Baca Juga:Sinyal Darurat Pernikahan Anak di Indramayu, Wabup Syaefudin 'Sidak' Sekolah, Tekankan Pendidikan Harga MatiWabup Syaefudin Turun Gunung ke Jengkok, Pastikan 200 Paket Sembako Murah Bantu Dapur Warga Kertasemaya
Kendati demikian, pihak Kejati Jabar masih mengunci rapat substansi materi pemeriksaan serta detail barang bukti yang diamankan.
”Terkait materi pemeriksaan ataupun hasil dari penggeledahan kemarin, saya belum bisa sampaikan secara rinci karena proses pemeriksaannya masih sedang berlangsung,” tambah Cahya.
Menanti Modus Operandi dan Kepastian Penahanan
Publik Indramayu kini mendesak Kejati Jabar untuk bergerak transparan dalam membongkar konstruksi perkara.
Kasus ini dinilai mencederai kepercayaan masyarakat secara mendalam, mengingat Syaefudin meloloskan kebijakan tersebut saat bertindak sebagai Ketua DPRD, dan kini ia merupakan Wakil Bupati aktif—sebuah ironi besar dalam tata kelola pemerintahan daerah.
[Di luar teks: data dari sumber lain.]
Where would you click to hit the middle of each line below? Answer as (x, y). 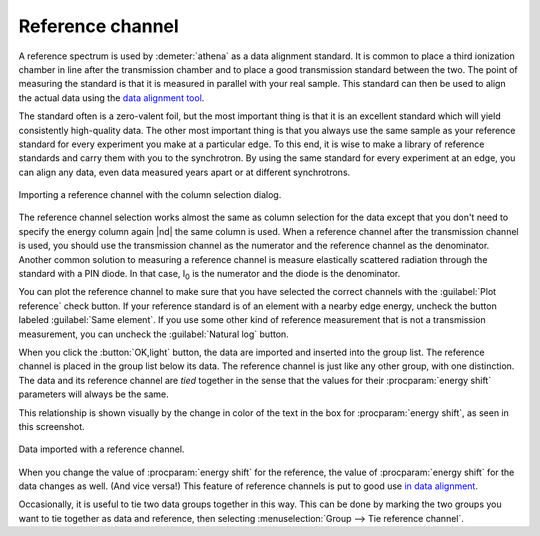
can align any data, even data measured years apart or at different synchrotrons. (184, 172)
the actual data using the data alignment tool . (111, 97)
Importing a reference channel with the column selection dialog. (150, 195)
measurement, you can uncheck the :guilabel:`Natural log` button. (153, 334)
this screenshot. (51, 426)
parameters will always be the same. (93, 394)
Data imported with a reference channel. (101, 449)

Hingga saat ini, Kejati Jabar belum melakukan upaya paksa berupa penahanan terhadap ketiga tersangka. Pihak kejaksaan berdalih masih menghormati proses hukum dan menunggu pemeriksaan Syaefudin rampung agar konfrontasi data antar-tersangka bisa berjalan objektif.
“Terkait modus ataupun kronologis kasus posisi, nanti akan kami sampaikan perkembangannya karena satu tersangka belum dilakukan pemeriksaan,” tegas Cahya menepis spekulasi publik.
Skandal Rp18 miliar ini diprediksi akan menggelinding bak bola salju di konstelasi politik lokal. Jika tim penyidik berhasil membuktikan adanya manipulasi regulasi lokal demi memperkaya diri sendiri dan kelompok, tidak menutup kemungkinan daftar tersangka baru dari jajaran anggota legislatif Kota Mangga akan terus bertambah.(*)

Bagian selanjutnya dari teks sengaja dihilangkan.